# MATERIAL FOR THE TASK:
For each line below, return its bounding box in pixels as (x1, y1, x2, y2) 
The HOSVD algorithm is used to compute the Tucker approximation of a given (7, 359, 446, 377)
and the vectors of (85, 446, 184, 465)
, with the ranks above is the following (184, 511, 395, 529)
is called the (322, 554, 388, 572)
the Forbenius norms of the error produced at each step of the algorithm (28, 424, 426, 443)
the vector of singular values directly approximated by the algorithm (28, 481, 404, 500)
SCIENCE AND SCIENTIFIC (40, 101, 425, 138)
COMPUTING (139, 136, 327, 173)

# TASK STATEMENT:
Extract each record, keeping it identical to the original.

# RESPONSE BELOW:
For each line below, return its bounding box in pixels as (x1, y1, x2, y2) 
The HOSVD algorithm is used to compute the Tucker approximation of a given (7, 359, 446, 377)
and the vectors of (85, 446, 184, 465)
, with the ranks above is the following (184, 511, 395, 529)
is called the (322, 554, 388, 572)
the Forbenius norms of the error produced at each step of the algorithm (28, 424, 426, 443)
the vector of singular values directly approximated by the algorithm (28, 481, 404, 500)
SCIENCE AND SCIENTIFIC (40, 101, 425, 138)
COMPUTING (139, 136, 327, 173)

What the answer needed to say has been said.